Cinco notas sobre ensino de residentes
7 de junho de 2016
Antônio Augusto Dall’Agnol Modesto
Preceptor da Residência de MFC da UERJ
Nos últimos dez anos, fui interno, residente de Medicina de Família e Comunidade, médico de equipe, preceptor em duas universidades, gestor e participei de todo tipo de reunião. Em todas essas inserções, o contato com residentes sempre foi muito gratificante. Reconheço erros decorrentes das melhores intenções ou de mera distração, mas também muitas conquistas e novas lições.
Assim, resolvi listar cinco aprendizados sobre ensino de residentes, que podem servir para outras pessoas que estejam em posição de preceptoria – ou mesmo para residentes refletindo sobre a própria vivência. Me inspiro no campo da Medicina de Família e Comunidade, mas sei que são dizeres aplicáveis em outros contextos. Finalmente, dispenso referências bibliográficas: elas estarão evidentes para quem gosta do assunto.
- Residentes têm saberes muito consolidados. Além das suas diversas graduações, formações complementares e interesse particulares, muitos trabalharam por meses ou anos antes de ingressar na residência. Construir novos saberes pode gerar conflitos e exige diálogo com saberes anteriores.
- Residentes têm constrições de tempo. Não espere a leitura de cinco artigos de uma semana para outra, nem de “um texto interessante, que eu acho que você vai gostar”. Tolerância, realismo e seletividade são importantes.
- Residentes sofrem tremendamente. Percebem-se responsáveis pela assistência, padecem cruamente das limitações do serviço, estão inaugurando sua prática profissional e mudando várias inserções sociais: casando, tendo filhos, provendo recursos aos pais ou outras pessoas. As constrições de tempo dificultam a formação de rede e os momentos de lazer. Muitas vezes, o melhor que se pode fazer é chamar um/uma residente para tomar uma cerveja e perguntar “e aí, como tá sendo?”. Silêncios estranhos, olhos vermelhos, adoecimento frequente e posturas reativas merecem atenção e abordagem direta e honesta.
- Residentes têm problemas práticos. O saber deve dialogar com esses problemas. Não se trata mais de saber o mecanismo exato de resistência bacteriana, mas qual antibiótico prescrever para uma pessoa com celulite quando a cefalexina está em falta e a amoxicilina não funcionou.

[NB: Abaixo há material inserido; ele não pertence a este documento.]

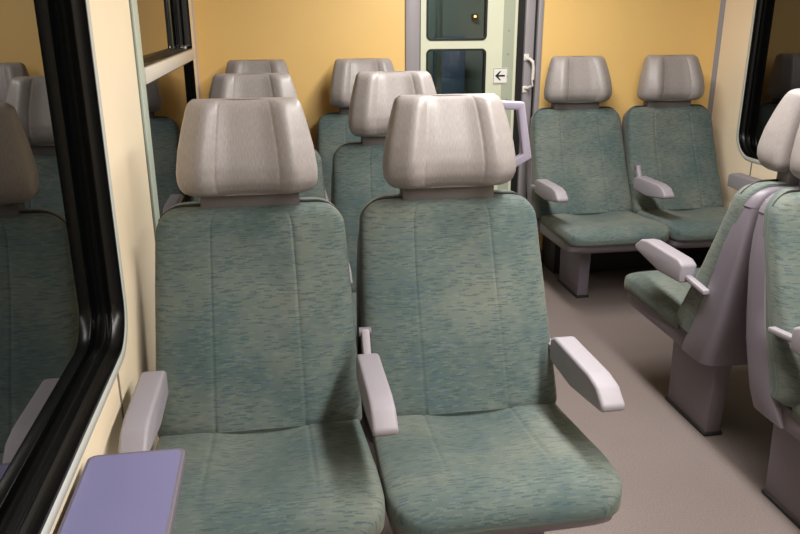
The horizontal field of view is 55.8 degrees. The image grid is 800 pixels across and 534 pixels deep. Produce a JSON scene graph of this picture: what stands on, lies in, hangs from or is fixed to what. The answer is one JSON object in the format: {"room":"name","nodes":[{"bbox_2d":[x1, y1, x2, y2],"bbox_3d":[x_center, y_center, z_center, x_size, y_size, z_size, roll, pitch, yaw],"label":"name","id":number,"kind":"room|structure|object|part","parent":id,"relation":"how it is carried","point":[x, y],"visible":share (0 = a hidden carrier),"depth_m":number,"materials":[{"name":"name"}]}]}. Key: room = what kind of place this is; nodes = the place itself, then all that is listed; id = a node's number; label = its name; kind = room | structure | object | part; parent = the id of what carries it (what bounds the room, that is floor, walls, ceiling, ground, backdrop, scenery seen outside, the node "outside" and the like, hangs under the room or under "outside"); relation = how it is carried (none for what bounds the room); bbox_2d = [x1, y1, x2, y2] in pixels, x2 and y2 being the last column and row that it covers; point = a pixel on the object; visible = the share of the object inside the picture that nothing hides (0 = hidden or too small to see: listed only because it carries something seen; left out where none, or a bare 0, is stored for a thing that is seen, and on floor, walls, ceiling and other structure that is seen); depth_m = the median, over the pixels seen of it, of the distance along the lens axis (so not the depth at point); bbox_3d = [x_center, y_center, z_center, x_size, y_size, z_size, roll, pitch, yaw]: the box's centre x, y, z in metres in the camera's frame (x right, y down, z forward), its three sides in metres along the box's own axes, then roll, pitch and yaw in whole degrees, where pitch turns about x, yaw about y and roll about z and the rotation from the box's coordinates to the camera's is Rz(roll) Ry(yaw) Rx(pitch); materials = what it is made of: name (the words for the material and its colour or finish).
{"room":"train carriage","nodes":[
{"label":"train carriage","id":0,"kind":"room"},
{"bbox_2d":[49,0,198,533],"bbox_3d":[-0.471,0.187,0.439,0.060,2.120,7.260,-3,18,-9],"label":"wall","id":1,"kind":"structure","parent":0,"point":[111,19],"depth_m":1.89,"materials":[{"name":"beige paint"}]},
{"bbox_2d":[0,0,127,533],"bbox_3d":[-0.544,-0.028,0.878,0.058,0.997,1.692,-3,18,-9],"label":"window","id":2,"kind":"structure","parent":1,"relation":"in","point":[64,319],"depth_m":1.38,"materials":[{"name":"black glass"}]},
{"bbox_3d":[-0.518,-0.030,0.882,0.006,0.997,1.692,-3,18,-9],"label":"frame","id":3,"kind":"part","parent":2,"relation":"part of","materials":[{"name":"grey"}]},
{"bbox_2d":[117,372,123,419],"bbox_3d":[-0.627,0.504,1.768,0.003,0.568,0.007,-3,18,-9],"label":"trim","id":4,"kind":"structure","parent":1,"relation":"attached to","point":[118,379],"depth_m":1.70,"materials":[{"name":"brown plastic"}]},
{"bbox_2d":[57,448,185,533],"bbox_3d":[-0.444,0.433,1.167,0.179,0.061,0.460,-3,18,-9],"label":"table","id":5,"kind":"object","parent":1,"relation":"attached to","point":[130,492],"visible":1,"depth_m":1.25,"materials":[{"name":"purple plastic"}]},
{"bbox_2d":[129,0,159,236],"bbox_3d":[-0.744,-0.271,2.265,0.008,1.650,0.085,-3,18,-9],"label":"trim","id":6,"kind":"structure","parent":1,"relation":"attached to","point":[134,8],"depth_m":2.19,"materials":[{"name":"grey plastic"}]},
{"bbox_2d":[137,0,194,83],"bbox_3d":[-0.901,-0.963,2.861,0.070,0.411,1.512,-3,18,-9],"label":"window","id":7,"kind":"structure","parent":1,"relation":"in","point":[165,28],"depth_m":2.97,"materials":[{"name":"clear glass"}]},
{"bbox_3d":[-0.898,-0.791,2.919,0.064,0.048,1.509,-3,18,-9],"label":"sash rail","id":8,"kind":"part","parent":7,"relation":"part of","materials":[{"name":"beige plastic"}]},
{"bbox_2d":[146,60,196,216],"bbox_3d":[-0.888,-0.495,3.018,0.030,0.582,1.512,-3,18,-9],"label":"window","id":9,"kind":"structure","parent":1,"relation":"in","point":[168,96],"depth_m":2.82,"materials":[{"name":"clear glass"}]},
{"bbox_2d":[118,97,384,533],"bbox_3d":[-0.359,0.126,1.747,0.567,0.946,0.769,-3,18,-9],"label":"seat","id":10,"kind":"object","parent":1,"relation":"attached to","point":[254,378],"visible":0.94,"depth_m":1.90,"materials":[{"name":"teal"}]},
{"bbox_3d":[-0.558,0.325,1.651,0.056,0.084,0.335,-3,18,-9],"label":"armrest","id":11,"kind":"part","parent":10,"relation":"part of","materials":[{"name":"grey plastic"}]},
{"bbox_3d":[-0.396,-0.196,1.992,0.256,0.075,0.060,-3,18,-9],"label":"headrest post","id":12,"kind":"part","parent":10,"relation":"part of","materials":[{"name":"grey plastic"}]},
{"bbox_3d":[-0.373,0.127,1.960,0.520,0.546,0.321,-3,18,-9],"label":"backrest","id":13,"kind":"part","parent":10,"relation":"part of","materials":[{"name":"green fabric"}]},
{"bbox_2d":[155,419,384,533],"bbox_3d":[-0.316,0.484,1.713,0.529,0.088,0.465,-3,18,-9],"label":"seat cushion","id":14,"kind":"object","parent":10,"relation":"on","point":[241,476],"depth_m":1.66,"materials":[{"name":"green fabric"}]},
{"bbox_2d":[191,73,325,201],"bbox_3d":[-0.511,-0.164,2.629,0.567,0.946,0.769,-3,18,-9],"label":"seat","id":15,"kind":"object","parent":1,"relation":"attached to","point":[231,85],"visible":0.1,"depth_m":2.77,"materials":[{"name":"grey"}]},
{"bbox_3d":[-0.525,-0.163,2.841,0.520,0.546,0.321,-3,18,-9],"label":"backrest","id":16,"kind":"part","parent":15,"relation":"part of","materials":[{"name":"green fabric"}]},
{"bbox_2d":[225,59,309,130],"bbox_3d":[-0.673,-0.472,3.566,0.567,0.946,0.769,-3,18,-9],"label":"seat","id":17,"kind":"object","parent":1,"relation":"attached to","point":[266,65],"visible":0.12,"depth_m":3.70,"materials":[{"name":"grey"}]},
{"bbox_2d":[193,0,720,249],"bbox_3d":[0.374,-1.020,4.092,2.853,2.120,0.060,-3,18,-9],"label":"wall","id":18,"kind":"structure","parent":0,"point":[309,36],"depth_m":3.95,"materials":[{"name":"yellow paint"}]},
{"bbox_2d":[191,0,200,98],"bbox_3d":[-1.023,-0.932,3.842,0.010,2.120,0.010,-3,18,-9],"label":"trim","id":19,"kind":"structure","parent":18,"relation":"attached to","point":[192,5],"depth_m":3.79,"materials":[{"name":"beige plastic"}]},
{"bbox_2d":[405,0,419,70],"bbox_3d":[0.061,-0.936,4.065,0.076,1.980,0.082,-3,18,-9],"label":"trim","id":20,"kind":"structure","parent":18,"relation":"attached to","point":[412,7],"depth_m":3.93,"materials":[{"name":"grey"}]},
{"bbox_2d":[420,0,534,192],"bbox_3d":[0.415,-0.943,4.082,0.627,1.980,0.115,-3,18,-9],"label":"door","id":21,"kind":"structure","parent":18,"relation":"in","point":[462,42],"depth_m":4.03,"materials":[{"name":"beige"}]},
{"bbox_3d":[0.299,-0.879,4.122,0.319,0.594,0.006,-3,18,-9],"label":"pane","id":22,"kind":"part","parent":21,"relation":"part of","materials":[{"name":"clear glass"}]},
{"bbox_3d":[0.297,-1.492,3.920,0.319,0.595,0.006,-3,18,-9],"label":"pane","id":23,"kind":"part","parent":21,"relation":"part of","materials":[{"name":"clear glass"}]},
{"bbox_2d":[493,68,507,83],"bbox_3d":[0.544,-1.037,4.092,0.082,0.082,0.003,-3,18,-9],"label":"arrow sign","id":24,"kind":"object","parent":21,"relation":"attached to","point":[500,75],"visible":1,"depth_m":4.09,"materials":[{"name":"white plastic"}]},
{"bbox_3d":[0.697,-1.044,4.072,0.066,0.204,0.025,16,24,40],"label":"door handle","id":25,"kind":"part","parent":21,"relation":"part of","materials":[{"name":"white metal"}]},
{"bbox_2d":[517,0,537,198],"bbox_3d":[0.688,-0.970,4.162,0.051,1.980,0.082,-3,18,-9],"label":"trim","id":26,"kind":"structure","parent":18,"relation":"attached to","point":[530,5],"depth_m":4.09,"materials":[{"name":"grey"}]},
{"bbox_2d":[532,0,543,114],"bbox_3d":[0.744,-0.972,4.168,0.030,1.980,0.086,-3,18,-9],"label":"trim","id":27,"kind":"structure","parent":18,"relation":"attached to","point":[540,15],"depth_m":4.07,"materials":[{"name":"grey"}]},
{"bbox_2d":[541,235,709,272],"bbox_3d":[1.318,-0.141,4.388,0.955,0.260,0.207,-3,18,-9],"label":"trim","id":28,"kind":"structure","parent":18,"relation":"attached to","point":[550,259],"depth_m":4.31,"materials":[{"name":"black"}]},
{"bbox_2d":[708,0,725,117],"bbox_3d":[1.778,-1.083,4.271,0.020,2.120,0.020,-3,18,-9],"label":"trim","id":29,"kind":"structure","parent":18,"relation":"attached to","point":[723,2],"depth_m":4.24,"materials":[{"name":"grey plastic"}]},
{"bbox_2d":[360,263,799,533],"bbox_3d":[0.837,0.891,1.771,2.973,0.060,9.020,-3,18,-9],"label":"floor","id":30,"kind":"structure","parent":0,"point":[676,479],"depth_m":2.60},
{"bbox_2d":[316,58,393,201],"bbox_3d":[-0.133,-0.390,3.687,0.572,1.181,0.765,-3,18,-9],"label":"seat","id":31,"kind":"object","parent":30,"relation":"on","point":[333,130],"visible":0.24,"depth_m":3.80,"materials":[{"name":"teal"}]},
{"bbox_3d":[-0.163,-0.500,3.859,0.520,0.546,0.321,-3,18,-9],"label":"backrest","id":32,"kind":"part","parent":31,"relation":"part of","materials":[{"name":"green fabric"}]},
{"bbox_3d":[-0.186,-0.823,3.892,0.256,0.075,0.060,-3,18,-9],"label":"headrest post","id":33,"kind":"part","parent":31,"relation":"part of","materials":[{"name":"grey"}]},
{"bbox_2d":[331,71,436,354],"bbox_3d":[0.028,-0.081,2.749,0.572,1.181,0.765,-3,18,-9],"label":"seat","id":34,"kind":"object","parent":30,"relation":"on","point":[357,177],"visible":0.22,"depth_m":2.87,"materials":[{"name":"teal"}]},
{"bbox_3d":[-0.209,0.004,2.621,0.056,0.084,0.335,-3,18,-9],"label":"armrest","id":35,"kind":"part","parent":34,"relation":"part of","materials":[{"name":"grey plastic"}]},
{"bbox_2d":[352,292,356,345],"bbox_3d":[0.056,0.166,2.675,0.529,0.088,0.465,-3,18,-9],"label":"seat cushion","id":36,"kind":"object","parent":34,"relation":"on","point":[353,293],"depth_m":2.61,"materials":[{"name":"green fabric"}]},
{"bbox_3d":[-0.001,-0.191,2.922,0.520,0.546,0.321,-3,18,-9],"label":"backrest","id":37,"kind":"part","parent":34,"relation":"part of","materials":[{"name":"green fabric"}]},
{"bbox_3d":[-0.024,-0.514,2.954,0.256,0.075,0.060,-3,18,-9],"label":"headrest post","id":38,"kind":"part","parent":34,"relation":"part of","materials":[{"name":"grey plastic"}]},
{"bbox_2d":[356,93,624,533],"bbox_3d":[0.180,0.208,1.868,0.572,1.181,0.765,-3,18,-9],"label":"seat","id":39,"kind":"object","parent":30,"relation":"on","point":[466,428],"visible":1,"depth_m":1.97,"materials":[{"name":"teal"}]},
{"bbox_3d":[-0.057,0.294,1.740,0.056,0.084,0.335,-3,18,-9],"label":"armrest","id":40,"kind":"part","parent":39,"relation":"part of","materials":[{"name":"grey plastic"}]},
{"bbox_3d":[0.128,-0.224,2.073,0.256,0.075,0.060,-3,18,-9],"label":"headrest post","id":41,"kind":"part","parent":39,"relation":"part of","materials":[{"name":"grey plastic"}]},
{"bbox_3d":[0.151,0.099,2.041,0.520,0.546,0.321,-3,18,-9],"label":"backrest","id":42,"kind":"part","parent":39,"relation":"part of","materials":[{"name":"green fabric"}]},
{"bbox_2d":[373,402,621,533],"bbox_3d":[0.208,0.455,1.794,0.529,0.088,0.465,-3,18,-9],"label":"seat cushion","id":43,"kind":"object","parent":39,"relation":"on","point":[449,467],"depth_m":1.67,"materials":[{"name":"green fabric"}]},
{"bbox_3d":[0.288,-0.348,2.087,0.155,0.226,0.026,-3,18,-9],"label":"grab handle","id":44,"kind":"part","parent":39,"relation":"part of","materials":[{"name":"grey"}]},
{"bbox_3d":[0.449,0.261,1.835,0.058,0.084,0.335,-3,18,-9],"label":"armrest","id":45,"kind":"part","parent":39,"relation":"part of","materials":[{"name":"grey plastic"}]},
{"bbox_2d":[527,56,669,297],"bbox_3d":[0.983,-0.451,3.859,0.562,1.181,0.765,-3,18,-9],"label":"seat","id":46,"kind":"object","parent":30,"relation":"on","point":[578,191],"visible":0.98,"depth_m":3.97,"materials":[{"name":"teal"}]},
{"bbox_3d":[0.750,-0.371,3.749,0.058,0.084,0.335,-3,18,-9],"label":"armrest","id":47,"kind":"part","parent":46,"relation":"part of","materials":[{"name":"grey plastic"}]},
{"bbox_3d":[0.920,0.111,4.020,0.068,0.014,0.274,-3,18,-9],"label":"foot plate","id":48,"kind":"part","parent":46,"relation":"part of","materials":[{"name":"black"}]},
{"bbox_3d":[0.944,-0.884,4.067,0.256,0.075,0.060,-3,18,-9],"label":"headrest post","id":49,"kind":"part","parent":46,"relation":"part of","materials":[{"name":"grey plastic"}]},
{"bbox_3d":[0.967,-0.561,4.034,0.520,0.546,0.321,-3,18,-9],"label":"backrest","id":50,"kind":"part","parent":46,"relation":"part of","materials":[{"name":"green fabric"}]},
{"bbox_2d":[541,211,669,246],"bbox_3d":[1.024,-0.204,3.787,0.529,0.088,0.465,-3,18,-9],"label":"seat cushion","id":51,"kind":"object","parent":46,"relation":"on","point":[566,228],"depth_m":3.64,"materials":[{"name":"green fabric"}]},
{"bbox_2d":[624,88,799,435],"bbox_3d":[1.179,-0.054,2.653,0.562,1.181,0.765,-3,18,-9],"label":"seat","id":52,"kind":"object","parent":30,"relation":"on","point":[703,310],"visible":0.84,"depth_m":2.45,"materials":[{"name":"grey plastic"}]},
{"bbox_2d":[624,268,699,328],"bbox_3d":[1.172,0.100,2.862,0.529,0.088,0.465,-3,18,-9],"label":"seat cushion","id":53,"kind":"object","parent":52,"relation":"on","point":[655,293],"depth_m":2.82,"materials":[{"name":"green fabric"}]},
{"bbox_3d":[0.926,-0.032,2.648,0.058,0.084,0.335,-3,18,-9],"label":"armrest","id":54,"kind":"part","parent":52,"relation":"part of","materials":[{"name":"grey plastic"}]},
{"bbox_3d":[1.059,0.535,2.732,0.068,0.014,0.274,-3,18,-9],"label":"foot plate","id":55,"kind":"part","parent":52,"relation":"part of","materials":[{"name":"black"}]},
{"bbox_3d":[1.228,-0.041,2.451,0.520,0.546,0.321,-3,18,-9],"label":"backrest","id":56,"kind":"part","parent":52,"relation":"part of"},
{"bbox_3d":[1.248,-0.281,2.233,0.256,0.075,0.060,-3,18,-9],"label":"headrest post","id":57,"kind":"part","parent":52,"relation":"part of","materials":[{"name":"grey plastic"}]},
{"bbox_2d":[746,124,799,528],"bbox_3d":[1.303,0.185,1.928,0.562,1.181,0.765,-3,18,-9],"label":"seat","id":58,"kind":"object","parent":30,"relation":"on","point":[773,295],"visible":1,"depth_m":2.10,"materials":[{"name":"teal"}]},
{"bbox_3d":[1.153,0.719,2.171,0.068,0.014,0.274,-3,18,-9],"label":"foot plate","id":59,"kind":"part","parent":58,"relation":"part of","materials":[{"name":"black"}]},
{"bbox_3d":[1.286,0.074,2.103,0.520,0.546,0.321,-3,18,-9],"label":"backrest","id":60,"kind":"part","parent":58,"relation":"part of","materials":[{"name":"green fabric"}]},
{"bbox_3d":[1.069,0.231,1.807,0.058,0.084,0.335,-3,18,-9],"label":"armrest","id":61,"kind":"part","parent":58,"relation":"part of","materials":[{"name":"grey plastic"}]},
{"bbox_2d":[791,404,799,421],"bbox_3d":[1.344,0.431,1.856,0.529,0.088,0.465,-3,18,-9],"label":"seat cushion","id":62,"kind":"object","parent":58,"relation":"on","point":[795,411],"depth_m":2.03,"materials":[{"name":"green fabric"}]},
{"bbox_2d":[712,0,776,208],"bbox_3d":[2.404,0.031,0.884,0.060,2.120,7.260,-3,18,-9],"label":"wall","id":63,"kind":"structure","parent":0,"point":[738,13],"depth_m":4.14,"materials":[{"name":"beige paint"}]},
{"bbox_2d":[621,55,761,247],"bbox_3d":[1.548,-0.593,3.910,0.634,0.946,0.765,-3,18,-9],"label":"seat","id":64,"kind":"object","parent":63,"relation":"attached to","point":[669,144],"visible":0.81,"depth_m":4.06,"materials":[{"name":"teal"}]},
{"bbox_3d":[1.281,-0.394,3.814,0.056,0.084,0.335,-3,18,-9],"label":"armrest","id":65,"kind":"part","parent":64,"relation":"part of","materials":[{"name":"grey plastic"}]},
{"bbox_3d":[1.469,-0.913,4.148,0.256,0.075,0.060,-3,18,-9],"label":"headrest post","id":66,"kind":"part","parent":64,"relation":"part of","materials":[{"name":"grey plastic"}]},
{"bbox_3d":[1.492,-0.590,4.115,0.520,0.546,0.321,-3,18,-9],"label":"backrest","id":67,"kind":"part","parent":64,"relation":"part of","materials":[{"name":"green fabric"}]},
{"bbox_2d":[636,207,727,241],"bbox_3d":[1.549,-0.233,3.868,0.529,0.088,0.465,-3,18,-9],"label":"seat cushion","id":68,"kind":"object","parent":64,"relation":"on","point":[685,224],"depth_m":3.74,"materials":[{"name":"green fabric"}]},
{"bbox_3d":[1.806,-0.419,3.883,0.056,0.084,0.335,-3,18,-9],"label":"armrest","id":69,"kind":"part","parent":64,"relation":"part of","materials":[{"name":"grey plastic"}]},
{"bbox_2d":[736,0,799,164],"bbox_3d":[2.000,-0.794,3.154,0.058,0.976,1.799,-3,18,-9],"label":"window","id":70,"kind":"structure","parent":63,"relation":"in","point":[772,68],"depth_m":3.89,"materials":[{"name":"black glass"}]},
{"bbox_3d":[1.975,-0.793,3.150,0.006,0.976,1.799,-3,18,-9],"label":"frame","id":71,"kind":"part","parent":70,"relation":"part of","materials":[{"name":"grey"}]}
]}

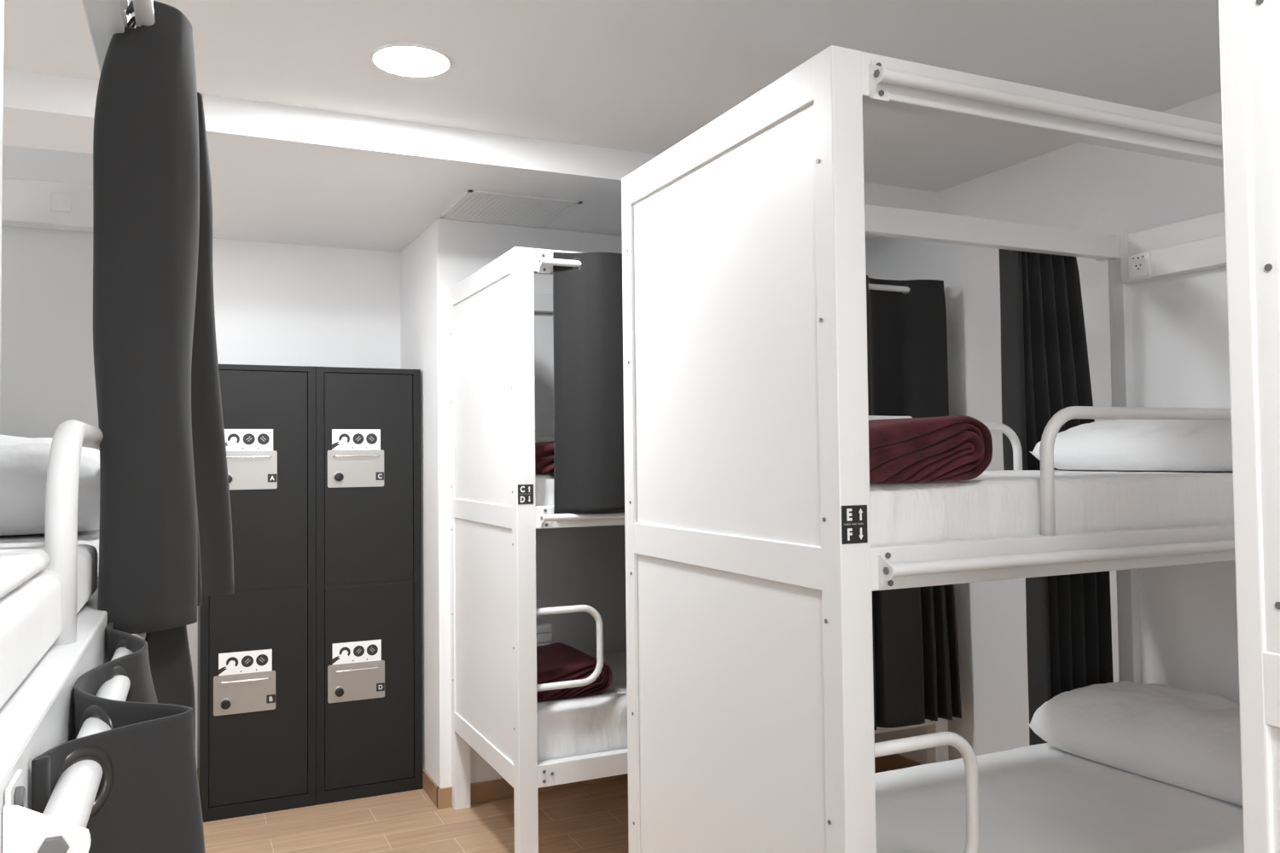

- Saberes muito consolidados, constrições de tempo, sofrimento tremendo e problemas práticos podem tornar residentes imediatistas e pouco reflexivos. A residência deve simular, mas não se igualar à “vida real”. Deve haver espaço para "prescreva isso", para "procure essa informação em tal referência" e para "por que prescrever isso?". Uma parte fundamental da preceptoria é colocar perguntas onde elas não existem – transformando práticas atuais e fortalecendo uma postura crítica e reflexiva quando ele não tiver a quem dizer “posso discutir um caso?”.